Checking out our new U.S. poet laureate Louise Gluck (daughter of the inventor of the X-Acto knife, and I’m going to figure out a clever comment about that if it kills me), I came across the following statement by the Laureate herself, which made me like her:
The poet is supposed to be the person who can’t get enough of words like “incarnadine.” This was not my experience. From the time, at four or five or six, I first started reading poems, first thought of the poets I read as my companions, my predecessors, from the beginning I preferred the simplest vocabulary. What fascinated me were the possibilities of context. What I responded to, on the page, was the way a poem could liberate, by means of a word’s setting, through subtleties of timing, of pacing, that word’s full and surprising range of meaning. It seemed to me that simple language best suited this enterprise; such language, in being generic, is likely to contain the greatest and most dramatic variety of meaning within individual words.

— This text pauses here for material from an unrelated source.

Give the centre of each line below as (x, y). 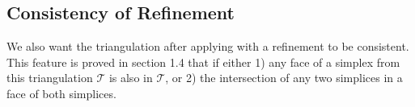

I’m much in sympathy with this. In music, too, simple units are so much more evocative than complicated ones. That’s what makes Stravinsky’s Le Sacre du Printemps so effective – it places simple, memorable melodic bits (Russian folk song fragments, actually), drawn mostly from the pentatonic scale (black-notes on the piano), in bizarre, unfamiliar, dissonant contexts. Player-piano pioneer Conlon Nancarrow, too, uses almost nothing but ridiculously simple melodic motifs like (in notes) C-D-F and A-C-B to build up massive complexes of different tempos and sound masses going at the same time. Melodies of simple quarter-notes and eighth-notes are so much more eloquent than the ubiquitous rushed “grupetti” (quintuplets, septuplets and such) that became obligatory in mid-20th-century music. Simple elements draw you into the music and help you identify with it, creating a human presence in a soundworld that could then be as bizarre as you wanted.
The opposite kind of music is that like Boulez’s Le Marteau sans maitre and most of the serialist music that followed it, along with Elliott Carter’s works like the Double Concerto. That music’s units are wide-ranging, rhythmically irregular, and angular, difficult to remember except in the most generic way, as thrown-off gestures. They feel alien to the listener, and repel him. They are the musical equivalent of words like “incarnadine,” or better yet perhaps “incarnadinississimotudeness.” Significantly, that kind of music is most popular in academia, where there are also plenty of people who love seeing big, portentous words tossed around.
What Gluck so aptly points out, that I’d never thought about before, is that it’s the simple, common words that possess a surprisingly large range of meaning and connotation, while the elaborate ones are so much more restricted and lacking in resonance. Likewise, a simple D-B-E-B motive in Stravinsky can have many different connotations depending on musical context, but the 12-tone row that opens Schoenberg’s Fourth Quartet can mean little besides a vague anxiety no matter what you surround it with.
Happily, Gluck’s own poetry illustrates her point beautifully, especially her use of rhythm (timing, pacing) to make a simple word seem surprising. I’m glad to become acquainted with her work.